[Work task]: When you reach the line with "jazdy w ostrych zakrętach.", transcribe it and each line after it through the last one below, exactly. Pictures stay out.

[Provided data]:
__________________________________________________
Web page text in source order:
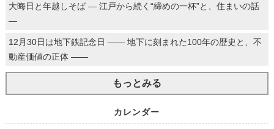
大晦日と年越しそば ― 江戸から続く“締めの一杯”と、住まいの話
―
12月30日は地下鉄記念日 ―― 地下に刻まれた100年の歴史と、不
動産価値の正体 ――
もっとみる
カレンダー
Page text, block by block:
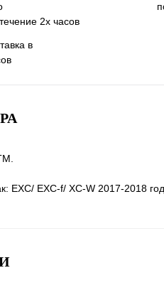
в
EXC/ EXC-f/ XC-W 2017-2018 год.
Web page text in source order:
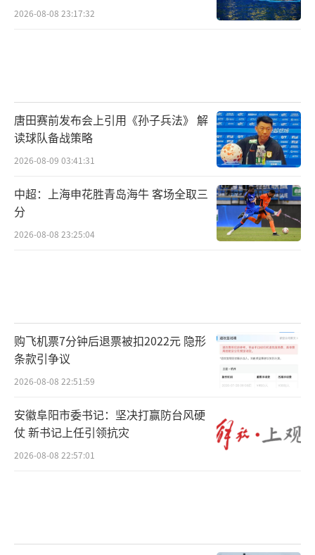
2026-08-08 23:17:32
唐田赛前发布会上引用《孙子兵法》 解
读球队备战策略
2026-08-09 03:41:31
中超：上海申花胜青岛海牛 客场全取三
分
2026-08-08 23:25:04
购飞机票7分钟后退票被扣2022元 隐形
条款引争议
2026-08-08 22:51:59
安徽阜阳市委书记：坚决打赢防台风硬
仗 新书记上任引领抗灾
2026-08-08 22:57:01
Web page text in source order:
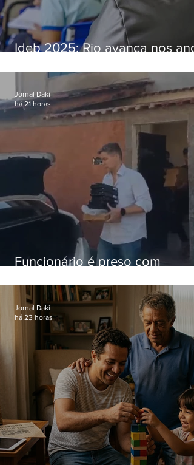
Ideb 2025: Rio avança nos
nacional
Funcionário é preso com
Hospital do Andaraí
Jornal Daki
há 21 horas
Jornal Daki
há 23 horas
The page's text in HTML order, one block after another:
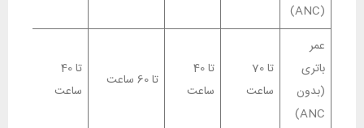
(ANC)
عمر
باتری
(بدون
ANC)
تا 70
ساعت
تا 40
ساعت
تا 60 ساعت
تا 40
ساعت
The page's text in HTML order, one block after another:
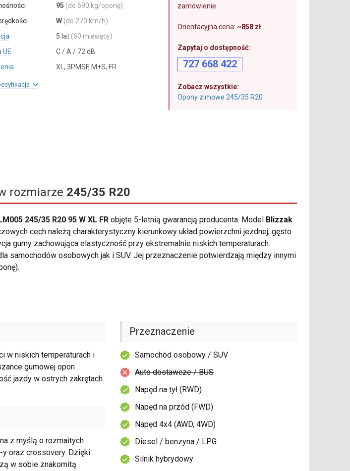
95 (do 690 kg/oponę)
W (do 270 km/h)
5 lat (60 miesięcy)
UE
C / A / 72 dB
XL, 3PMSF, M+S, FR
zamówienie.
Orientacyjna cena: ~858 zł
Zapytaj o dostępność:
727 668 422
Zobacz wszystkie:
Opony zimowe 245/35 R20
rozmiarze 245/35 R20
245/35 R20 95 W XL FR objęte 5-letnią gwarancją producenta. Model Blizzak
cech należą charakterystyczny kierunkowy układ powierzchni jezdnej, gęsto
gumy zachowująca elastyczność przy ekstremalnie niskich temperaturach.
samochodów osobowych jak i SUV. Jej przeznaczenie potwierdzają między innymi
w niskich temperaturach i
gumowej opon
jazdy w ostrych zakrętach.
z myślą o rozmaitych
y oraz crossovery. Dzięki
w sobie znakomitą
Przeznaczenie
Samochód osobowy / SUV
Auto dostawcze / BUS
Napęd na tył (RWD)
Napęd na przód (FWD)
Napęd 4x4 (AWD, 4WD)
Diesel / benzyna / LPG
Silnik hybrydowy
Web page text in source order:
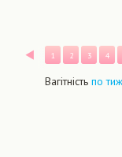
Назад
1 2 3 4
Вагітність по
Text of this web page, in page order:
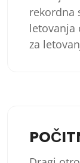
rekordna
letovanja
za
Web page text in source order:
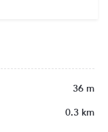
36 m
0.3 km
__________________________________________________
[Response]:
jazdy w ostrych zakrętach.
z myślą o rozmaitych
y oraz crossovery. Dzięki
w sobie znakomitą
Przeznaczenie
Samochód osobowy / SUV
Auto dostawcze / BUS
Napęd na tył (RWD)
Napęd na przód (FWD)
Napęd 4x4 (AWD, 4WD)
Diesel / benzyna / LPG
Silnik hybrydowy
Web page text in source order:
Назад
1 2 3 4
Вагітність по
Text of this web page, in page order:
rekordna
letovanja
za
Web page text in source order:
36 m
0.3 km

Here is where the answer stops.